Flash-KMeans Accelerates K-Means Algorithm Over 200x on GPUs
Researchers from UC Berkeley and UT Austin have developed Flash-KMeans, an open-source library that significantly accelerates the standard Lloyd's k-means algorithm on GPUs. This IO-aware implementation, built with Triton GPU kernels, focuses on restructuring data movement rather than altering the core mathematics or approximating results. Benchmarking on an NVIDIA H200 GPU indicates Flash-KMeans achieves an end-to-end speedup of up to 17.9 times over leading baselines, 33 times over NVIDIA cuML, and more than 200 times faster than FAISS.
Flash-KMeans is designed to address the increasing demand for k-means computations within modern AI training and inference loops, where call latency is critical. The library ships under an Apache 2.0 license and is installable via pip.
The performance gains stem from Flash-KMeans' approach to two primary bottlenecks in GPU-based k-means: the assignment stage and the centroid update stage. The assignment stage, which calculates each point's distance to every centroid, traditionally involves materializing a large distance matrix in high-bandwidth memory (HBM). Flash-KMeans replaces this with FlashAssign, an approach that streams tiles of points and centroids from HBM into on-chip SRAM, fusing distance computation with an online argmin. This eliminates the need to materialize the full N×K matrix, reducing IO complexity.

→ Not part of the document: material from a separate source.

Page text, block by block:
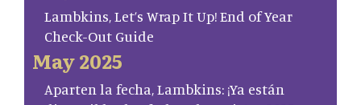
Lambkins, Let’s Wrap It Up! End of Year
Check-Out Guide
May 2025
Aparten la fecha, Lambkins: ¡Ya están

For the centroid update stage, standard methods often rely on scatter-style atomic additions, leading to contention when multiple threads target the same 'hot' cluster. Flash-KMeans introduces Sort-Inverse Update. This method sorts the 1D assignment vector by cluster ID, creating contiguous segments for identical cluster IDs. Each thread block then reduces a segment on-chip before issuing a single atomic add per segment, thereby reducing atomic contention.

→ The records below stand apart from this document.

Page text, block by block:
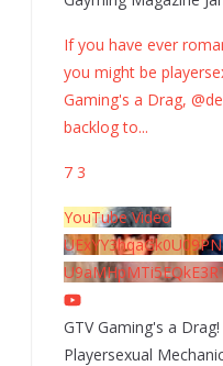
If you have ever
you might be
Gaming's a Drag,
backlog to...
7 3
YouTube Video
GTV Gaming's a
Playersexual
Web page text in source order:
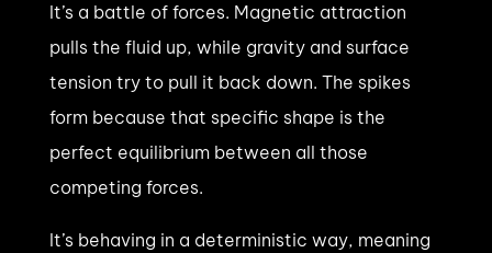
It’s a battle of forces. Magnetic attraction
pulls the fluid up, while gravity and surface
tension try to pull it back down. The spikes
form because that specific shape is the
perfect equilibrium between all those
competing forces.
It’s behaving in a deterministic way, meaning
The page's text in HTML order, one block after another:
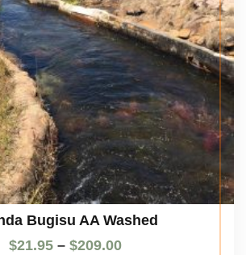
Bugisu AA Washed
$21.95 – $209.00
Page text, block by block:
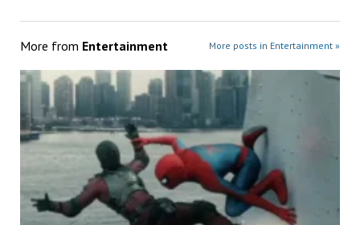
More from Entertainment More posts in Entertainment »
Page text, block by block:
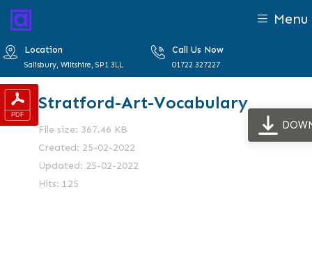
Menu
Location
Salisbury, Wiltshire, SP1 3LL
Call Us Now
01722 327227
Stratford-Art-Vocabulary
File size: 367.46 KB
Created: 25-02-2022
Updated: 25-02-2022
Hits: 125
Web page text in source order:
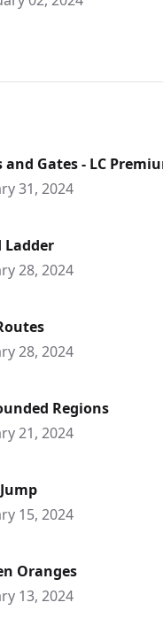
and Gates - LC
31, 2024
Ladder
28, 2024
28, 2024
Regions
21, 2024
15, 2024
Oranges
13, 2024
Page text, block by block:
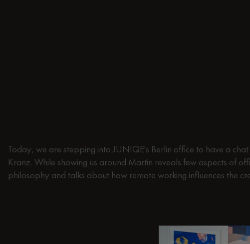
Today, we are stepping into JUNIQE's Berlin office to have a
Kranz. While showing us around Martin reveals few aspects of
philosophy and talks about how remote working influences the

Specific kernel-level optimizations show FlashAssign achieving up to 21.2 times speedup in assignment operations, while Sort-Inverse Update reaches up to 6.3 times speedup in centroid updates. For large-scale out-of-core operations, Flash-KMeans reports up to 10.5 times faster performance compared to fastkmeans. These optimizations allow Flash-KMeans to operate efficiently in scenarios where other libraries, such as FAISS, may encounter memory limitations or slower processing for large datasets.
According to Marktechpost, Flash-KMeans offers a mathematically identical output to standard Lloyd's k-means, with speed improvements derived purely from kernel-level dataflow and optimized data movement.